Jonathan knelt over the carcass of a deer—he had flayed it, opened it up, and gutted it. His hands were covered in its blood, which ran through his fingers and onto his blood-soaked overalls, drying there in strange, random formations that you found yourself trying to read like a map. He looked up at you. There was a wildness to him, now, that had never been there before, not even when he was at his worst on drugs.

“I know they’re in here,” he said. You almost couldn’t bear to look. He reached his hands deep into the deer’s body, digging around in the organs like he was in a zombie movie.

“How many deer you killed, Jonathan?” you asked him softly.

He smiled, a weird grin spreading across his face. “Every one I come across,” he said. “And I don’t kill ‘em all, I take the dead ones from off the roads too. I was bringin’ them home but my dad got mad and Jackson was starting to get sick….” He trailed off.

“Jackson’s still there, Jonathan, and the house stinks of death. Where’s your dad gone?”

He didn’t answer. Instead he said, “Do you know I’ve killed over forty deer, not even including the hits from the highway, and not one of ‘em’s had a treasure? They’re hiding it from me. They don’t want me to find it. But I’m gonna kill every last one of ‘em. I’m gonna find it.”

“Jonathan, you sound crazy,” you said. “The first one was a fluke. I don’t even know what it was. Like we said, maybe someone had stuffed it full of jewelry and was coming back. I mean, it was some weird shit.”

“I know they’re hiding it from me,” he repeated. “I’m getting the rest. Besides, I got a new plan now. They ain’t gonna outsmart me no more.”

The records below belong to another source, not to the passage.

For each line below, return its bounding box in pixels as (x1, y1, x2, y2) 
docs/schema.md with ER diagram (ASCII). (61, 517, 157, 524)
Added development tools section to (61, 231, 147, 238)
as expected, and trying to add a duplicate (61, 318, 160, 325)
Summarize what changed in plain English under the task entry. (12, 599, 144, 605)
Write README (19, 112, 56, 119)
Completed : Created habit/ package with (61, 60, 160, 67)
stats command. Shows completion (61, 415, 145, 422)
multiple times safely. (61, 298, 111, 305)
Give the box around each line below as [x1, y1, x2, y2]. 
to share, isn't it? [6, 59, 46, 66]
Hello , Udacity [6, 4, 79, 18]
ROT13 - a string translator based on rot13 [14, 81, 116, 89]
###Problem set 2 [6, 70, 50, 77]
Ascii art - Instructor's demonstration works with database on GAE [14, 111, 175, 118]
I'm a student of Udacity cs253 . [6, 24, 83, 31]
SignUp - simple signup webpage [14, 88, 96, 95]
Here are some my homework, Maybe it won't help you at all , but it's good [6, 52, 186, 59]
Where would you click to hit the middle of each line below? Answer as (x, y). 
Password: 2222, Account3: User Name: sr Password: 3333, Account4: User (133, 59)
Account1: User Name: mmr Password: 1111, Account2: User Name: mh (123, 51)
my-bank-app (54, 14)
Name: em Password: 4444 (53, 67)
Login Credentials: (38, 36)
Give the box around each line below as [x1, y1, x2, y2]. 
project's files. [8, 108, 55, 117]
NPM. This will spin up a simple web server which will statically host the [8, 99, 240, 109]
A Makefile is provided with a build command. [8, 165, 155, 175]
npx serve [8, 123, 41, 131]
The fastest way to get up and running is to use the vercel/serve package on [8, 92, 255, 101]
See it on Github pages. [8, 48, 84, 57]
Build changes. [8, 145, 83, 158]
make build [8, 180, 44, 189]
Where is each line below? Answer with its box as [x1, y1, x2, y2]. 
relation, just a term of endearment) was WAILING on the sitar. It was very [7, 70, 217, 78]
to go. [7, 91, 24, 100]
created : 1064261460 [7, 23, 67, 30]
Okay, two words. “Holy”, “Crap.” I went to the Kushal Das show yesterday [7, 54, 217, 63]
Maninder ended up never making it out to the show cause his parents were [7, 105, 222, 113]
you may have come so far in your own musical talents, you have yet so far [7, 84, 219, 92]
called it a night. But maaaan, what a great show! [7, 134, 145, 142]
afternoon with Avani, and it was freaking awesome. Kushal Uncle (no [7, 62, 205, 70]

You turned away, sickened. Not looking at him, you asked, “Jonathan, what about your brother? Who’s taking care of him? Where’s your dad?”

He hadn’t heard you, or he ignored you. “I know I’m gonna find it,” he muttered. You finally walked away.

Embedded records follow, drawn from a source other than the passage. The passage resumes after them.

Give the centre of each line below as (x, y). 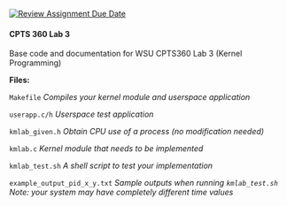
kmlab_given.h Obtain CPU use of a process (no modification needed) (136, 132)
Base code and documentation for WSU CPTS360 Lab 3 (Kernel (126, 54)
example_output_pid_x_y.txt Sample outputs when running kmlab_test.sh (144, 183)
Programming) (35, 63)
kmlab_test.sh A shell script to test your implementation (111, 166)
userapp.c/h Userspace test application (81, 114)
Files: (19, 80)
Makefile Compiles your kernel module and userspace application (130, 97)

After that you never saw him again. Well, that wasn’t exactly true. You saw something in the woods a few times, and you had a feeling it was him. It looked like a deer from a distance, but there was something strange about it. Like it was a deer that had been made wrong, its skin all saggy and dark. Then you realized it was him under the skin, waiting for other deer, watching through the eye slits. You never got close enough to talk to him again. Finally, you stopped seeing him out there in the woods. No one ever saw him again.

 

Last week you hit a deer. You were leaving your parents’ house to head back to the city and it was dusk. You curved down the winding road that led, eventually, to the highway and around one turn you saw it, too late. You hadn’t been going that fast, but it busted the radiator and dented the front of the car. You were sure you’d killed it and you felt terrible about it. When you got out of the car it was gone, fled into the woods to suffer and die. There was a stain of blood on the asphalt, a patch of fur, and something else. You bent over to look more closely and saw clearly, stepped back, and turned away. It was a perfectly white, unmistakably human tooth.